== GIVEN ENTRIES ==
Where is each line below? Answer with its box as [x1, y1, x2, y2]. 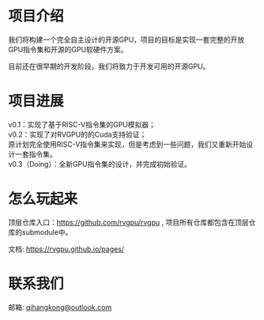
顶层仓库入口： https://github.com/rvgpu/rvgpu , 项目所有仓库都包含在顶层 [8, 217, 249, 227]
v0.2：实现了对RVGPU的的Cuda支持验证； [8, 130, 147, 139]
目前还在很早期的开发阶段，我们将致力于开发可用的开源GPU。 [8, 61, 210, 71]
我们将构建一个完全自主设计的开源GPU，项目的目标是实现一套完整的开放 [8, 35, 245, 44]
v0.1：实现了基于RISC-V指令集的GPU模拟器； [8, 119, 157, 129]
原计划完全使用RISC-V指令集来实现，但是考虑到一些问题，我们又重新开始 [8, 139, 247, 149]
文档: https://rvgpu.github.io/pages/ [8, 244, 125, 254]
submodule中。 [21, 227, 73, 237]
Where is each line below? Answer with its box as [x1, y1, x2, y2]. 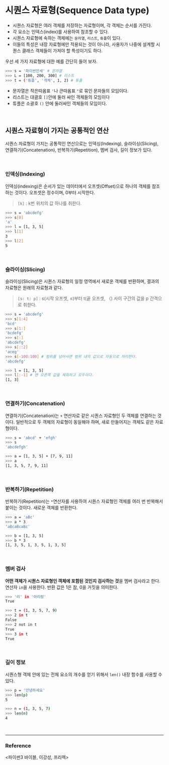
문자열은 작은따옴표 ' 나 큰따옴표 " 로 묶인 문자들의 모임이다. [12, 87, 129, 94]
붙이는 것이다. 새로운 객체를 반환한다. [5, 505, 78, 511]
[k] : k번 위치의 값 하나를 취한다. [17, 200, 82, 206]
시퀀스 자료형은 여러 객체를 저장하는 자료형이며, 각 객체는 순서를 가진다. [12, 22, 152, 28]
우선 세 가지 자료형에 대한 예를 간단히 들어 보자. [5, 58, 98, 64]
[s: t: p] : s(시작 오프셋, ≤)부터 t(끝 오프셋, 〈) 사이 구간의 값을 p [17, 295, 149, 301]
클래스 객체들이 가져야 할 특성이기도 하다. [22, 48, 103, 54]
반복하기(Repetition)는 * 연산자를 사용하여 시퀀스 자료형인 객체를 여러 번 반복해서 [5, 499, 163, 505]
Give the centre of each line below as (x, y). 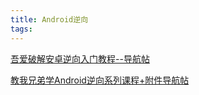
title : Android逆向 (49, 19)
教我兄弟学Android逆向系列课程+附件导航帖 (100, 80)
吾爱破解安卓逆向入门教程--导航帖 (80, 58)
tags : (21, 29)
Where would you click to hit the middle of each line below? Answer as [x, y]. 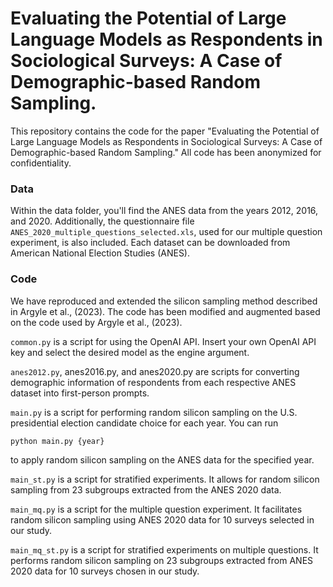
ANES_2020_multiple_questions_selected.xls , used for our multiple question [166, 232]
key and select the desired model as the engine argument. [130, 352]
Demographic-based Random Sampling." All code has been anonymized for [166, 152]
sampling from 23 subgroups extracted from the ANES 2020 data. [146, 489]
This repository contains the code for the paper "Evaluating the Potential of [165, 131]
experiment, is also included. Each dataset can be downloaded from [150, 243]
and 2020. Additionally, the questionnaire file [102, 221]
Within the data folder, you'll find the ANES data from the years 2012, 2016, [164, 211]
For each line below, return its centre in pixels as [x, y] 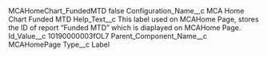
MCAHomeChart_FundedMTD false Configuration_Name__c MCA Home [126, 11]
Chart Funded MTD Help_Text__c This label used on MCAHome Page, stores [133, 19]
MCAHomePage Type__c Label [59, 44]
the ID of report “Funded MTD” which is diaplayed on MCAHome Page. [125, 28]
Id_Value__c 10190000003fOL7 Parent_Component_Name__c [108, 36]
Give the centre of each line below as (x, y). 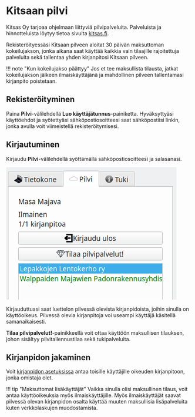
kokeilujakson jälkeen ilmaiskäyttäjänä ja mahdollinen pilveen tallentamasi (95, 75)
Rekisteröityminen (41, 100)
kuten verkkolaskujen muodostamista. (52, 408)
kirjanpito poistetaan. (31, 81)
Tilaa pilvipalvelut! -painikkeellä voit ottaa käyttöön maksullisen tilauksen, (95, 332)
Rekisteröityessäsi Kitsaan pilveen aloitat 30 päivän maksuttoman (85, 45)
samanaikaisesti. (26, 321)
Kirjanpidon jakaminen (48, 357)
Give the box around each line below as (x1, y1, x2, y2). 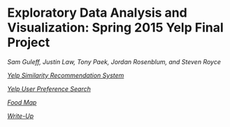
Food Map (7, 98, 37, 106)
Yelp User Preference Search (7, 84, 91, 93)
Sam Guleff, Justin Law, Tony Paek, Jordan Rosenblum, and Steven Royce (7, 57, 222, 66)
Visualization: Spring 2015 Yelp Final (7, 20, 224, 36)
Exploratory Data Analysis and (7, 5, 187, 21)
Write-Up (7, 112, 34, 120)
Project (7, 35, 50, 50)
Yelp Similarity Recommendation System (7, 71, 124, 80)
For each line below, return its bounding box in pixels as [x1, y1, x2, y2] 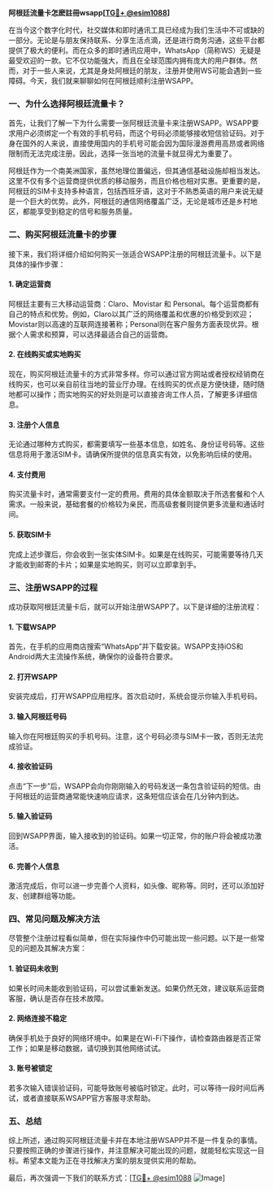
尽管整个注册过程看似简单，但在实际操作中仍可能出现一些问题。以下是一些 [8, 933, 258, 943]
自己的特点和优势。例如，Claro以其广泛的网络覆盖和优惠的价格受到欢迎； [8, 309, 254, 319]
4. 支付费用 [8, 469, 46, 479]
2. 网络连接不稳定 [8, 1014, 67, 1024]
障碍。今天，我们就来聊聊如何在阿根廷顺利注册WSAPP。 [8, 76, 198, 85]
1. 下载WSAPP [8, 622, 57, 632]
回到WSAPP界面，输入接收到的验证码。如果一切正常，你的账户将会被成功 [8, 831, 255, 841]
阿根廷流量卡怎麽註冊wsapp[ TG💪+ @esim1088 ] [8, 8, 171, 17]
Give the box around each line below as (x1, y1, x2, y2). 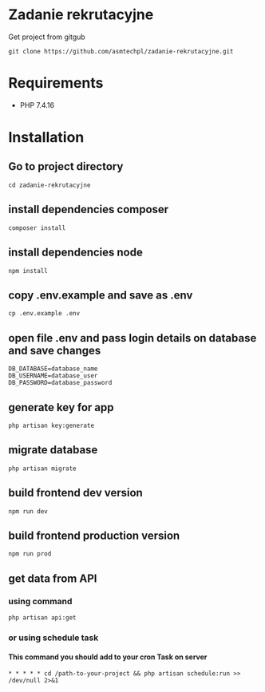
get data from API (8, 571, 97, 585)
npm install (8, 267, 48, 275)
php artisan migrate (8, 465, 77, 473)
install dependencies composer (8, 203, 169, 216)
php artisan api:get (8, 614, 77, 622)
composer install (8, 223, 66, 232)
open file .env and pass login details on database (8, 331, 257, 345)
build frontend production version (8, 528, 180, 542)
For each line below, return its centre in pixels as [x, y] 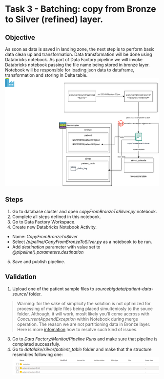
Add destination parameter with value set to [56, 247]
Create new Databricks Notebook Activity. [54, 227]
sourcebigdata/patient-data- [124, 289]
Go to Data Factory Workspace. [44, 222]
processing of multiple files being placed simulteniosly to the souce [85, 309]
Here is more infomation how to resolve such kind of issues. [77, 329]
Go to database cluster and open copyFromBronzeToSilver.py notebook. [84, 211]
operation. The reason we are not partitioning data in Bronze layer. [83, 324]
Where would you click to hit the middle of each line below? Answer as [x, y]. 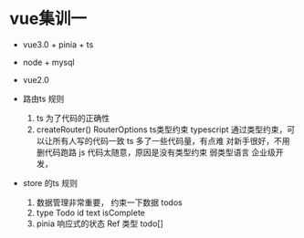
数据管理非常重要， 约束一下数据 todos [109, 202]
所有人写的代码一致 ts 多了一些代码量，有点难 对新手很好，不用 [171, 140]
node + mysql [48, 62]
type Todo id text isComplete [91, 212]
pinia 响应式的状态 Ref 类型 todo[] [100, 223]
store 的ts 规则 [50, 182]
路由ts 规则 [43, 98]
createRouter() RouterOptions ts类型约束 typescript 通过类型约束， [162, 129]
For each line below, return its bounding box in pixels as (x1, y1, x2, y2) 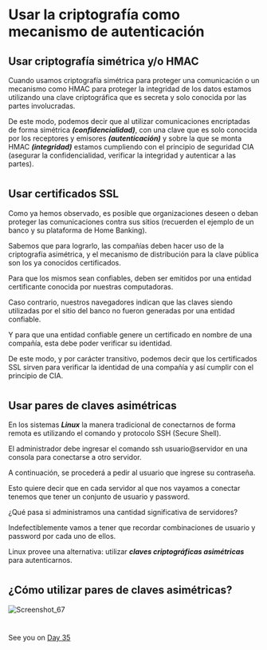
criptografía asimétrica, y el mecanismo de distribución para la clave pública (8, 249, 259, 259)
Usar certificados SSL (8, 187, 120, 201)
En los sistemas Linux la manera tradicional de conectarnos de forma (8, 420, 236, 429)
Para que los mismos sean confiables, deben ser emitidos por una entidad (8, 273, 252, 283)
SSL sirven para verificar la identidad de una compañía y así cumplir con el (8, 362, 253, 372)
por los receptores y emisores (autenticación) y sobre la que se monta (8, 134, 242, 143)
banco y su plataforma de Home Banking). (8, 225, 147, 235)
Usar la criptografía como (8, 6, 181, 24)
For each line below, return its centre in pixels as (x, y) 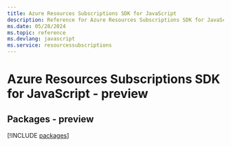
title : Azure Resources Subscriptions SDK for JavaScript (92, 13)
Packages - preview (51, 119)
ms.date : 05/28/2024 (37, 26)
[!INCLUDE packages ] (38, 135)
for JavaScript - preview (78, 94)
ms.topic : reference (37, 33)
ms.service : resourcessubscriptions (59, 45)
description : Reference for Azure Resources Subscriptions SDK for (106, 20)
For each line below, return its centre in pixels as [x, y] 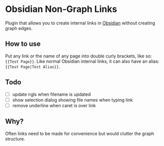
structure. [15, 139]
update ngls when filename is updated [51, 94]
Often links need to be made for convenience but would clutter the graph [80, 134]
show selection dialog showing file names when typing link [73, 100]
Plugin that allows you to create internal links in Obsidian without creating [80, 23]
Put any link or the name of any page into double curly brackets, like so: [79, 56]
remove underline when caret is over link [54, 105]
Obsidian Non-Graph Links [61, 9]
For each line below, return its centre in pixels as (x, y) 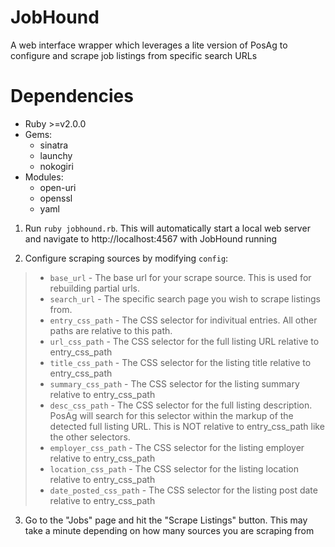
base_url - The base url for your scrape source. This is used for (180, 277)
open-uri (58, 187)
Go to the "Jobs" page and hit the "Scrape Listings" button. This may (166, 520)
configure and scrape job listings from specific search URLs (134, 55)
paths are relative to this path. (111, 330)
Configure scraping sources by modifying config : (126, 258)
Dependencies (72, 96)
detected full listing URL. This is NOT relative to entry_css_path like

== EXERCISE INSTRUCTIONS ==
From the entries above, copy exactly the lines starting at the one with "Usar certificados SSL (8, 187, 120, 201)" and stopping at the one with "update ngls when filename is updated [51, 94]", keeping both ends. Drop the pictures.

== SOLVED EXERCISE ==
Usar certificados SSL (8, 187, 120, 201)
En los sistemas Linux la manera tradicional de conectarnos de forma (8, 420, 236, 429)
Para que los mismos sean confiables, deben ser emitidos por una entidad (8, 273, 252, 283)
SSL sirven para verificar la identidad de una compañía y así cumplir con el (8, 362, 253, 372)
por los receptores y emisores (autenticación) y sobre la que se monta (8, 134, 242, 143)
banco y su plataforma de Home Banking). (8, 225, 147, 235)
Usar la criptografía como (8, 6, 181, 24)
For each line below, return its centre in pixels as (x, y) 
title : Azure Resources Subscriptions SDK for JavaScript (92, 13)
Packages - preview (51, 119)
ms.date : 05/28/2024 (37, 26)
[!INCLUDE packages ] (38, 135)
for JavaScript - preview (78, 94)
ms.topic : reference (37, 33)
ms.service : resourcessubscriptions (59, 45)
description : Reference for Azure Resources Subscriptions SDK for (106, 20)
For each line below, return its centre in pixels as [x, y] 
structure. [15, 139]
update ngls when filename is updated [51, 94]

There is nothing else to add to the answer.